PROBLEM STATEMENT
A word-for-word copy is needed of the line containing "В корзину [38, 134]" and every line after it through the end of the records below, leaving out all pictures.

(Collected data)
<<<<

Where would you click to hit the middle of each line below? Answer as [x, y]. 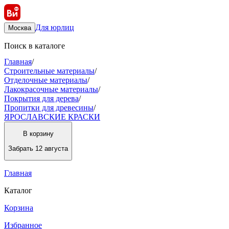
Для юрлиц [55, 27]
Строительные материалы [49, 71]
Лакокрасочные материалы [51, 89]
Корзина [19, 208]
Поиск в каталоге [35, 46]
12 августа [52, 148]
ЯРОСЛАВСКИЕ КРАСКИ [52, 117]
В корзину [38, 134]
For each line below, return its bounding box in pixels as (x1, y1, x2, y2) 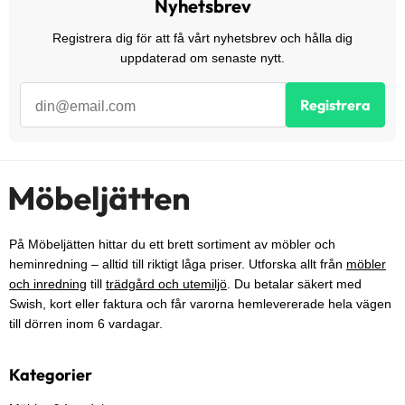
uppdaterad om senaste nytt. (120, 51, 285, 66)
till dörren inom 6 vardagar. (9, 316, 163, 332)
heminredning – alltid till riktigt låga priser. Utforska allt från (9, 257, 346, 272)
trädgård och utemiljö (106, 277, 227, 292)
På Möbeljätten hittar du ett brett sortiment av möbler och (9, 237, 335, 252)
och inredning (9, 277, 87, 292)
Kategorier (9, 364, 92, 386)
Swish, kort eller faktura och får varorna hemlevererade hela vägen (9, 297, 391, 312)
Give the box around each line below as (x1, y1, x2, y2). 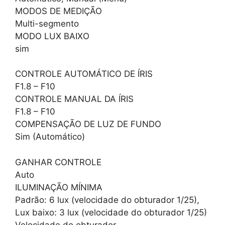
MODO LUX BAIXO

>>>>

PROBLEM SOLUTION
В корзину [38, 134]
For each line below, return its bounding box in pixels as (x1, y1, x2, y2) 
uppdaterad om senaste nytt. (120, 51, 285, 66)
till dörren inom 6 vardagar. (9, 316, 163, 332)
heminredning – alltid till riktigt låga priser. Utforska allt från (9, 257, 346, 272)
trädgård och utemiljö (106, 277, 227, 292)
På Möbeljätten hittar du ett brett sortiment av möbler och (9, 237, 335, 252)
och inredning (9, 277, 87, 292)
Kategorier (9, 364, 92, 386)
Swish, kort eller faktura och får varorna hemlevererade hela vägen (9, 297, 391, 312)
Give the box around each line below as (x1, y1, x2, y2). 
MODO LUX BAIXO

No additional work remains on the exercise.